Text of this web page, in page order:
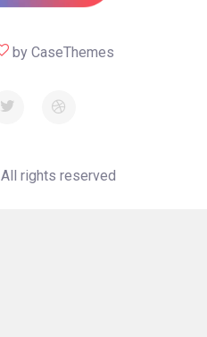
by CaseThemes
All rights reserved
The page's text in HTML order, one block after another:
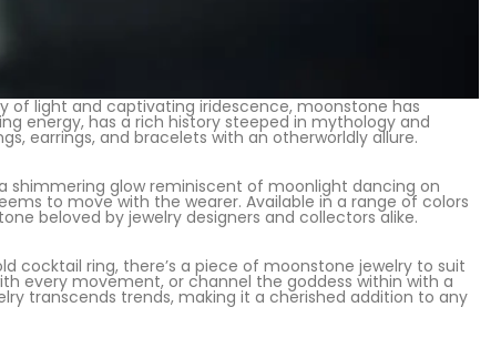
of light and captivating iridescence, moonstone has
energy, has a rich history steeped in mythology and
earrings, and bracelets with an otherworldly allure.
glow reminiscent of moonlight dancing on
to move with the wearer. Available in a range of colors
beloved by jewelry designers and collectors alike.
ring, there’s a piece of moonstone jewelry to suit
every movement, or channel the goddess within with a
transcends trends, making it a cherished addition to any
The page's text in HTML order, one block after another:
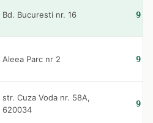
Bd. Bucuresti nr. 16
Aleea Parc nr 2
str. Cuza Voda nr. 58A,
620034
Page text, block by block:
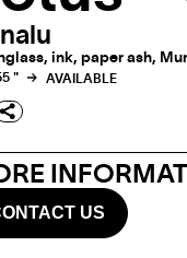
ink, paper ash,
" AVAILABLE
US
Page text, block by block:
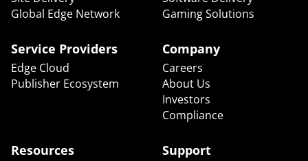
Global Edge Network
Gaming Solutions
Service Providers
Edge Cloud
Publisher Ecosystem
Company
Careers
About Us
Investors
Compliance
Resources Support
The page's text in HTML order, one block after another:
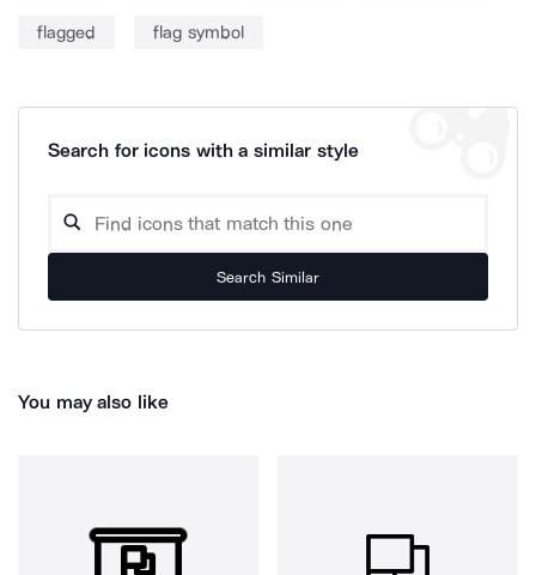
flagged flag symbol
Search for icons with a similar style
Search Similar
You may also like
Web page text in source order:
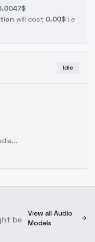
will cost 0.00$ i.e
Idle
be
View all Audio
Models
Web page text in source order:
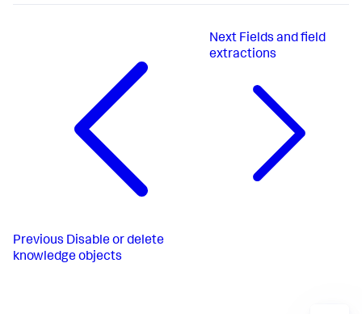
Previous Disable or delete
knowledge objects
Next Fields and field
extractions
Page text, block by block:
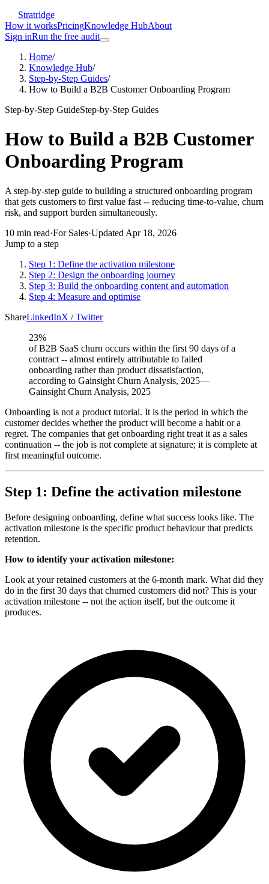
Stratridge
How it worksPricingKnowledge HubAbout
Sign inRun the free audit
Home/
Knowledge Hub/
Step-by-Step Guides/
How to Build a B2B Customer Onboarding Program
Step-by-Step GuideStep-by-Step Guides
How to Build a B2B Customer
Onboarding Program
A step-by-step guide to building a structured onboarding program
that gets customers to first value fast -- reducing time-to-value, churn
risk, and support burden simultaneously.
10 min read·For Sales·Updated Apr 18, 2026
Jump to a step
Step 1: Define the activation milestone
Step 2: Design the onboarding journey
Step 3: Build the onboarding content and automation
Step 4: Measure and optimise
ShareLinkedInX / Twitter
23%
of B2B SaaS churn occurs within the first 90 days of a
contract -- almost entirely attributable to failed
onboarding rather than product dissatisfaction,
according to Gainsight Churn Analysis, 2025—
Gainsight Churn Analysis, 2025
Onboarding is not a product tutorial. It is the period in which the
customer decides whether the product will become a habit or a
regret. The companies that get onboarding right treat it as a sales
continuation -- the job is not complete at signature; it is complete at
first meaningful outcome.
Step 1: Define the activation milestone
Before designing onboarding, define what success looks like. The
activation milestone is the specific product behaviour that predicts
retention.
How to identify your activation milestone:
Look at your retained customers at the 6-month mark. What did they
do in the first 30 days that churned customers did not? This is your
activation milestone -- not the action itself, but the outcome it
produces.

────────────────

## Your objective
Quote every line of the records above exactly; no picture is to be copied.

## Written response
Text of this web page, in page order:
by CaseThemes
All rights reserved
The page's text in HTML order, one block after another:
of light and captivating iridescence, moonstone has
energy, has a rich history steeped in mythology and
earrings, and bracelets with an otherworldly allure.
glow reminiscent of moonlight dancing on
to move with the wearer. Available in a range of colors
beloved by jewelry designers and collectors alike.
ring, there’s a piece of moonstone jewelry to suit
every movement, or channel the goddess within with a
transcends trends, making it a cherished addition to any
The page's text in HTML order, one block after another:
Bd. Bucuresti nr. 16
Aleea Parc nr 2
str. Cuza Voda nr. 58A,
620034
Page text, block by block:
ink, paper ash,
" AVAILABLE
US
Page text, block by block:
Global Edge Network
Gaming Solutions
Service Providers
Edge Cloud
Publisher Ecosystem
Company
Careers
About Us
Investors
Compliance
Resources Support
The page's text in HTML order, one block after another:
flagged flag symbol
Search for icons with a similar style
Search Similar
You may also like
Web page text in source order:
will cost 0.00$ i.e
Idle
be
View all Audio
Models
Web page text in source order:
Previous Disable or delete
knowledge objects
Next Fields and field
extractions
Page text, block by block:
Stratridge
How it worksPricingKnowledge HubAbout
Sign inRun the free audit
Home/
Knowledge Hub/
Step-by-Step Guides/
How to Build a B2B Customer Onboarding Program
Step-by-Step GuideStep-by-Step Guides
How to Build a B2B Customer
Onboarding Program
A step-by-step guide to building a structured onboarding program
that gets customers to first value fast -- reducing time-to-value, churn
risk, and support burden simultaneously.
10 min read·For Sales·Updated Apr 18, 2026
Jump to a step
Step 1: Define the activation milestone
Step 2: Design the onboarding journey
Step 3: Build the onboarding content and automation
Step 4: Measure and optimise
ShareLinkedInX / Twitter
23%
of B2B SaaS churn occurs within the first 90 days of a
contract -- almost entirely attributable to failed
onboarding rather than product dissatisfaction,
according to Gainsight Churn Analysis, 2025—
Gainsight Churn Analysis, 2025
Onboarding is not a product tutorial. It is the period in which the
customer decides whether the product will become a habit or a
regret. The companies that get onboarding right treat it as a sales
continuation -- the job is not complete at signature; it is complete at
first meaningful outcome.
Step 1: Define the activation milestone
Before designing onboarding, define what success looks like. The
activation milestone is the specific product behaviour that predicts
retention.
How to identify your activation milestone:
Look at your retained customers at the 6-month mark. What did they
do in the first 30 days that churned customers did not? This is your
activation milestone -- not the action itself, but the outcome it
produces.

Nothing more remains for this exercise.